Friday, March 29, 2024

On Day 126, Joe Biden Desperately Attempted to Rewrite His COVID Origins Record.

On Day 126, Joe Biden admitted that U.S. intelligence is investigating the so-called “conspiracy theory” about possible lab origin of COVID-19—and bizarrely suggested that it was Donald Trump’s fault it didn’t occur sooner.

On Wednesday, May 26, President Joe Biden published a statement “on the Investigation into the Origins of COVID-19” wherein he painted himself as a stalwart, if thwarted, champion of putting Centers for Disease Control (CDC) inspectors’ boots on the ground in China when the pandemic began.

“Back in early 2020, when COVID-19 emerged, I called for the CDC to get access to China to learn about the virus so we could fight it more effectively,” Biden wrote. “The failure to get our inspectors on the ground in those early months will always hamper any investigation into the origin of COVID-19.” That’s right, it’s the last guy’s fault we didn’t do this sooner!

To jog the memory: Biden was at the time calling former president Donald Trump’s coronavirus response “nakedly xenophobic,” while claiming that with his outsized diplomatic prowess, he could strong-arm China into cooperating with U.S. health officials.

He falsely stated that Trump had cut CDC staff in Beijing to four employees, saying that Trump had “brought home the vast majority of them,” when in reality most of the cuts were Chinese nationals. When Trump lashed out at China, Biden accused him of “fanning the flames” of “hate, fear and xenophobia.”

“Nevertheless,” his statement continues, “shortly after I became President, in March, I had my National Security Advisor task the Intelligence Community to prepare a report on their most up-to-date analysis of the origins of COVID-19.” The president writes that currently, his intelligence community has only expressed low to moderate confidence in either the “human contact with an infected animal” or “laboratory accident” scenario.

The statement fails to mention that when Biden took office, he immediately terminated a probe originally led by former secretary of state Mike Pompeo into the Wuhan Institute of Virology for its potential role in spawning in COVID-19.

The “lab leak” theory was treated with near-comprehensive ridicule as a hoax or conspiracy theory by the mainstream media, with some outlets even allowing Chinese Communist Party entities to supposedly debunk the claim. (“Beijing says the claims are ‘insane,'” the Guardian reported in May 2020.)

On the heels of this statement, the White House sent out not their top spokesperson, but rather, deputy press secretary Karine Jean-Pierre to field questions. Jean-Pierre answered every question about the investigation or China’s cooperation with some iteration of “We’ll have more to share after the 90 days.”

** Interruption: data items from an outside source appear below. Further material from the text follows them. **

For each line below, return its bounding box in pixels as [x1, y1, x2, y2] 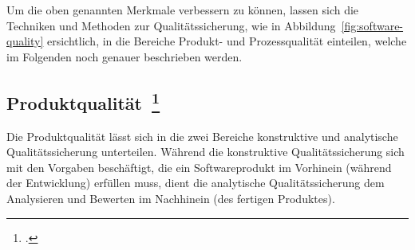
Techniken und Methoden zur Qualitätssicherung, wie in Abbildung [6, 17, 336, 33]
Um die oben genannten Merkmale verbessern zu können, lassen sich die [6, 2, 359, 18]
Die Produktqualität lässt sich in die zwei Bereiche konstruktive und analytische [6, 127, 398, 144]
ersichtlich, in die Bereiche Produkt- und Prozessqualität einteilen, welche [46, 33, 407, 49]
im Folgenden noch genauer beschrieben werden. [6, 48, 243, 64]
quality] [6, 33, 44, 49]
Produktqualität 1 [6, 87, 160, 115]
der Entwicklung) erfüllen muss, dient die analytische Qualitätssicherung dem [6, 174, 385, 191]
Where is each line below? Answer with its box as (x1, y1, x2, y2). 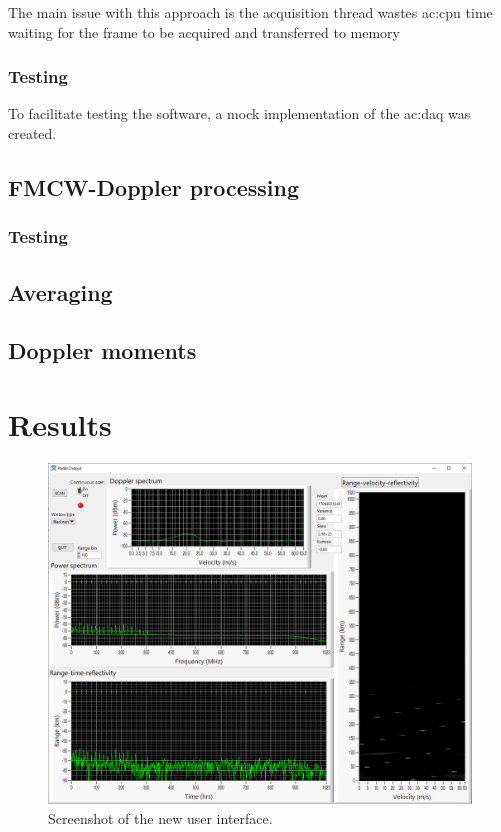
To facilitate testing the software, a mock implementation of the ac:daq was (8, 103, 471, 124)
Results (8, 403, 112, 444)
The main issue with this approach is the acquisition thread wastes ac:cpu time (8, 2, 493, 22)
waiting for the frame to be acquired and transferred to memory (8, 21, 400, 42)
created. (8, 123, 57, 143)
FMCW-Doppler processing (8, 171, 299, 202)
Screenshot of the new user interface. (48, 807, 273, 828)
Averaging (8, 276, 113, 307)
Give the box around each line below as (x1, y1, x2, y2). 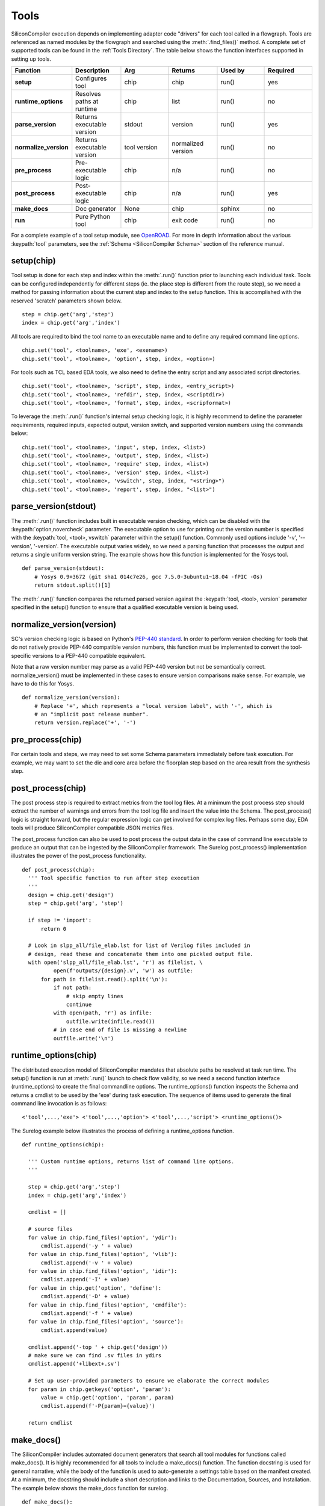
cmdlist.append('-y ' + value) (40, 1242, 134, 1249)
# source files (28, 1226, 73, 1233)
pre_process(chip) (11, 735, 82, 745)
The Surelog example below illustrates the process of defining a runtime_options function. (11, 1127, 234, 1134)
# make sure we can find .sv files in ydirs (28, 1352, 162, 1358)
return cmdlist (28, 1419, 73, 1426)
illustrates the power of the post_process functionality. (11, 852, 147, 860)
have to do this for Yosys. (11, 680, 75, 687)
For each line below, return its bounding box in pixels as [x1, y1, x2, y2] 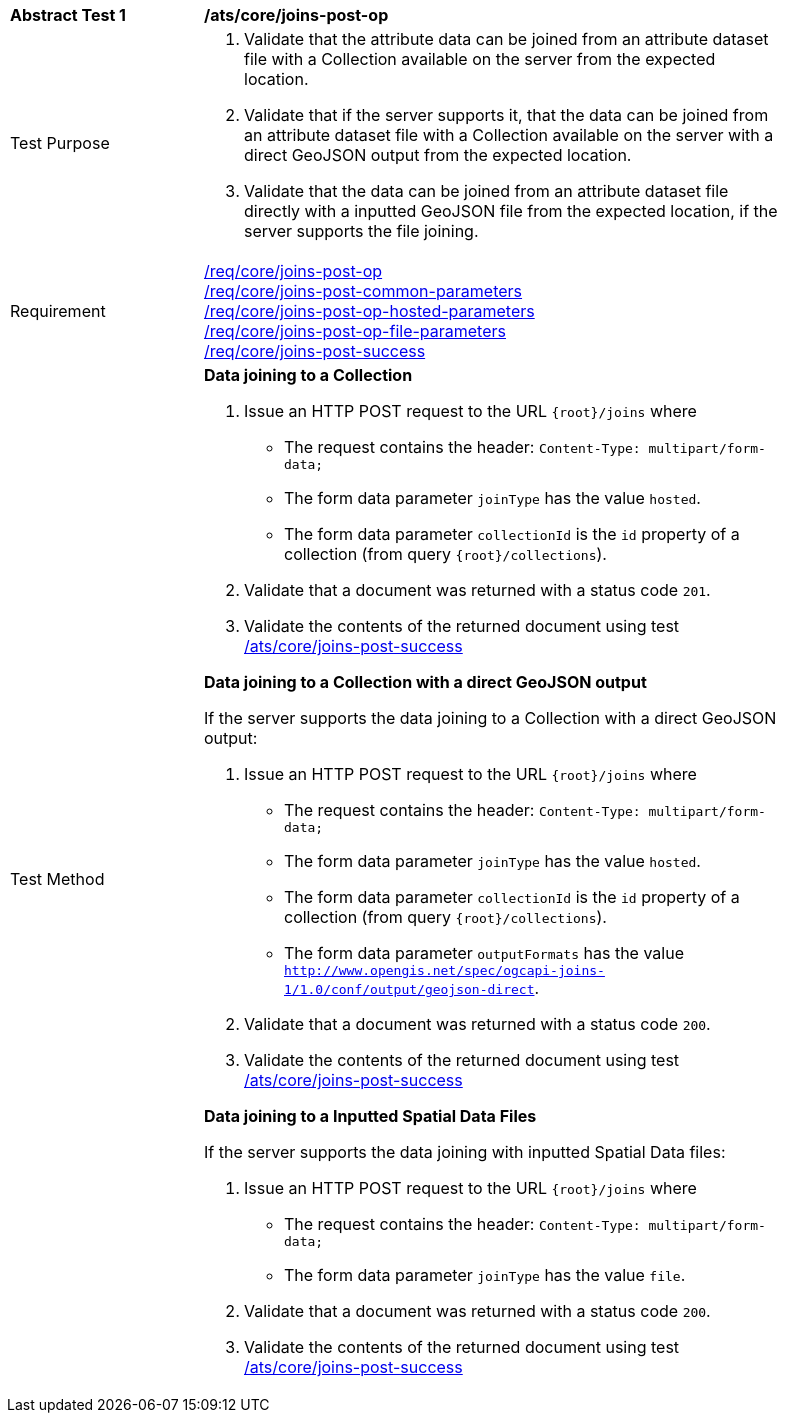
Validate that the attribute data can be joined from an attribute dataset [244, 29, 769, 49]
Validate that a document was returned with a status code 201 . [244, 580, 711, 600]
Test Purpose [10, 133, 110, 153]
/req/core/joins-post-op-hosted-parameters [204, 301, 535, 321]
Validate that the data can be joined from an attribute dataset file [244, 181, 729, 201]
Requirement [10, 301, 106, 321]
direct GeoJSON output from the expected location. [244, 145, 632, 165]
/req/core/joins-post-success [204, 341, 426, 361]
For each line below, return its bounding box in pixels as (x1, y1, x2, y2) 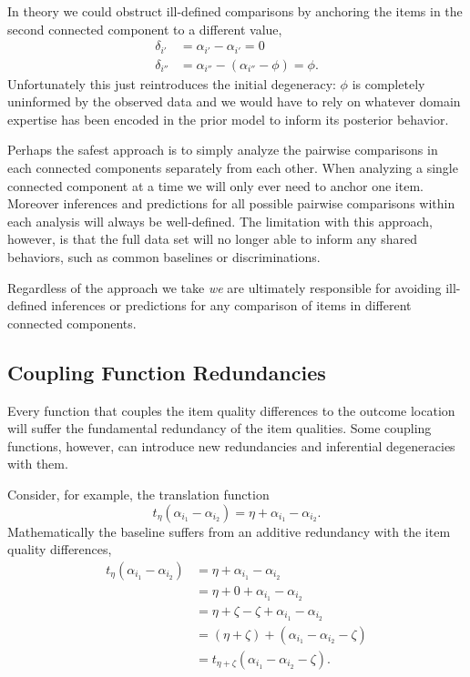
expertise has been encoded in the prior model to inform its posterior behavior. (7, 109, 449, 128)
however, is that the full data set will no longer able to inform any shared (7, 229, 417, 248)
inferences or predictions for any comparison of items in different (51, 296, 412, 315)
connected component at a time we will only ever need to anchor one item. (7, 176, 424, 195)
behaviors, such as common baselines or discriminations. (7, 248, 321, 267)
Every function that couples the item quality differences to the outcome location (7, 400, 455, 419)
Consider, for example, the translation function (7, 485, 270, 503)
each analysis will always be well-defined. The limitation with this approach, (7, 211, 434, 230)

Dr. Anthony Fauci said in 2020 that the evidence, to him, was “very, very strongly leaning toward this could not have been artificially or deliberately manipulated,” adding, “I don’t get what they’re talking about… I don’t spend a lot of time going in on this circular argument.” Fauci now says “I am not convinced” that the virus occurred naturally, attracting the ire of Chinese state-run media.

In an interview Tuesday with Fox Nation host Dan Bongino, Trump said, “I have very little doubt it came from the lab.”